## SUPPLIED MATERIAL:
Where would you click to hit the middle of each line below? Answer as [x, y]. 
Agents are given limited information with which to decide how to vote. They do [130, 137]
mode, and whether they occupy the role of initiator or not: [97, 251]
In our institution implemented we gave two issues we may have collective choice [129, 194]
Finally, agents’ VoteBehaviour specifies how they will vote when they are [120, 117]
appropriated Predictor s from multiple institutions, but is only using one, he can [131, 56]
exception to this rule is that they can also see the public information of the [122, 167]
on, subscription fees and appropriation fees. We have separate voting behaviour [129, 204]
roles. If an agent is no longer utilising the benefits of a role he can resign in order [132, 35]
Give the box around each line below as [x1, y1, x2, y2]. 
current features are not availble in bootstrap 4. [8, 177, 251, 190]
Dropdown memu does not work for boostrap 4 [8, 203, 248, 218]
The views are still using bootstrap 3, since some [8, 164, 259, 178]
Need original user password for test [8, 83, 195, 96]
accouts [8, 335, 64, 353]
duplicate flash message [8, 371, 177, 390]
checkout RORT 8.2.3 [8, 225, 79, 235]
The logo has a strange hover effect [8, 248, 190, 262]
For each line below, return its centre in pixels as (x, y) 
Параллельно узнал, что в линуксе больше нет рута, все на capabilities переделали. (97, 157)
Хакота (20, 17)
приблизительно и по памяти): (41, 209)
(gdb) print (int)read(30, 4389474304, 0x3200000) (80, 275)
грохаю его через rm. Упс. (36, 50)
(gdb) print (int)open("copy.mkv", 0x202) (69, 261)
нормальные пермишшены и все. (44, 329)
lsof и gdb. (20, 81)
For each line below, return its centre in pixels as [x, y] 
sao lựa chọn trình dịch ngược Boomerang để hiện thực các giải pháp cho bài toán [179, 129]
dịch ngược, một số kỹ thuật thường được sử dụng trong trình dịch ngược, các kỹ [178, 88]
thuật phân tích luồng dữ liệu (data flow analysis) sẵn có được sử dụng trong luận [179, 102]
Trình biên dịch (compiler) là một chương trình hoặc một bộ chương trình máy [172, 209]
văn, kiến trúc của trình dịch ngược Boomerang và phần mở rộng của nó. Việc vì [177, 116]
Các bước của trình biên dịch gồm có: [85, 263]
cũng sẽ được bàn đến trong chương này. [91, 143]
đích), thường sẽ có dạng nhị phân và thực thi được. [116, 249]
--
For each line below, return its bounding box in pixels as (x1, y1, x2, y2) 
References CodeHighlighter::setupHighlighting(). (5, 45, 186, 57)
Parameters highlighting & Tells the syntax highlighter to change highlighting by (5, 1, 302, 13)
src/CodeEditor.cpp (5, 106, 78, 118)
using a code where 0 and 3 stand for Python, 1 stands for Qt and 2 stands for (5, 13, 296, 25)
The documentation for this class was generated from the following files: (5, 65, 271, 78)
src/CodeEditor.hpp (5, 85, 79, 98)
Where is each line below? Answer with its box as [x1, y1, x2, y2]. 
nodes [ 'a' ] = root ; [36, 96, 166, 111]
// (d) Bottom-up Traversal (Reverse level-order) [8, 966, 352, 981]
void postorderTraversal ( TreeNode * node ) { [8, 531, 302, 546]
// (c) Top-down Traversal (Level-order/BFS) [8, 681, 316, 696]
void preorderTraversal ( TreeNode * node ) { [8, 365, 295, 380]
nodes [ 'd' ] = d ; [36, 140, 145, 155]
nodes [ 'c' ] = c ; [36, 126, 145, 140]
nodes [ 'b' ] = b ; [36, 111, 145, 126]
---
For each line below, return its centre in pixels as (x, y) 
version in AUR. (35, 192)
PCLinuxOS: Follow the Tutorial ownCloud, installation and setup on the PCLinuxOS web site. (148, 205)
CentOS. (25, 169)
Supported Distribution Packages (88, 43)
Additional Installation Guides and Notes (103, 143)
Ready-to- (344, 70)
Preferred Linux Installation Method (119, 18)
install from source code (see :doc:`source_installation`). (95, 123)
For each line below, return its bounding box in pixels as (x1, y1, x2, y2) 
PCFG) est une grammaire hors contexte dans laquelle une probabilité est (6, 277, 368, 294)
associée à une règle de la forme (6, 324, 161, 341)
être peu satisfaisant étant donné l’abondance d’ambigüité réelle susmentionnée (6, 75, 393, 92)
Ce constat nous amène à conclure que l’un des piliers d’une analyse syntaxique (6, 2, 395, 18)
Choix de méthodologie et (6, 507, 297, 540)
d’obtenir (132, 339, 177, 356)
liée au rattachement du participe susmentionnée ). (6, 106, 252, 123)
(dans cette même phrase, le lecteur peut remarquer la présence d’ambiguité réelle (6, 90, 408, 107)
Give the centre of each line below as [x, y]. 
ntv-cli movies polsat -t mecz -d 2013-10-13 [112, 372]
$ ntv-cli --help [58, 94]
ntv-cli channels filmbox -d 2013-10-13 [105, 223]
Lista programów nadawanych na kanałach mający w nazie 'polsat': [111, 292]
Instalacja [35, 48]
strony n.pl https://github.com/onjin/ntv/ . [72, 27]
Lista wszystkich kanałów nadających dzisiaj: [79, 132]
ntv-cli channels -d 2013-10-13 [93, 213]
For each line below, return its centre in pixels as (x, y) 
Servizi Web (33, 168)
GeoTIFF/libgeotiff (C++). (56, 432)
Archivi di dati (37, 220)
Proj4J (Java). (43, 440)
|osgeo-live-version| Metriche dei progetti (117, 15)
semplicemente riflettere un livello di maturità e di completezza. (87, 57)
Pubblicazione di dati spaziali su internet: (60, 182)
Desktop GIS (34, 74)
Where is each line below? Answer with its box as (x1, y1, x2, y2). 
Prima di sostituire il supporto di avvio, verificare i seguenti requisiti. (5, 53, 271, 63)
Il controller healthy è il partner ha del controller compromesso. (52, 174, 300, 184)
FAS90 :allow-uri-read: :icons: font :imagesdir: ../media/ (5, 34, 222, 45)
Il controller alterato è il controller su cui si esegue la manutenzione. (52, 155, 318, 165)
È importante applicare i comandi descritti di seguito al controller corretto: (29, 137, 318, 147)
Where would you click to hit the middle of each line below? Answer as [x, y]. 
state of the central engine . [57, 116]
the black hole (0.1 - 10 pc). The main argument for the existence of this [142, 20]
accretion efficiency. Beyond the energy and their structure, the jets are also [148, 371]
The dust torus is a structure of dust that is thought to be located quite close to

## WHAT TO WORK ON:
Repeat, word for word, the lines above between the line holding "pixels as [x, y]" and the line holding "đích), thường sẽ", inclusive; omit everything else.

## EXPECTED ANSWER:
For each line below, return its centre in pixels as [x, y] 
sao lựa chọn trình dịch ngược Boomerang để hiện thực các giải pháp cho bài toán [179, 129]
dịch ngược, một số kỹ thuật thường được sử dụng trong trình dịch ngược, các kỹ [178, 88]
thuật phân tích luồng dữ liệu (data flow analysis) sẵn có được sử dụng trong luận [179, 102]
Trình biên dịch (compiler) là một chương trình hoặc một bộ chương trình máy [172, 209]
văn, kiến trúc của trình dịch ngược Boomerang và phần mở rộng của nó. Việc vì [177, 116]
Các bước của trình biên dịch gồm có: [85, 263]
cũng sẽ được bàn đến trong chương này. [91, 143]
đích), thường sẽ có dạng nhị phân và thực thi được. [116, 249]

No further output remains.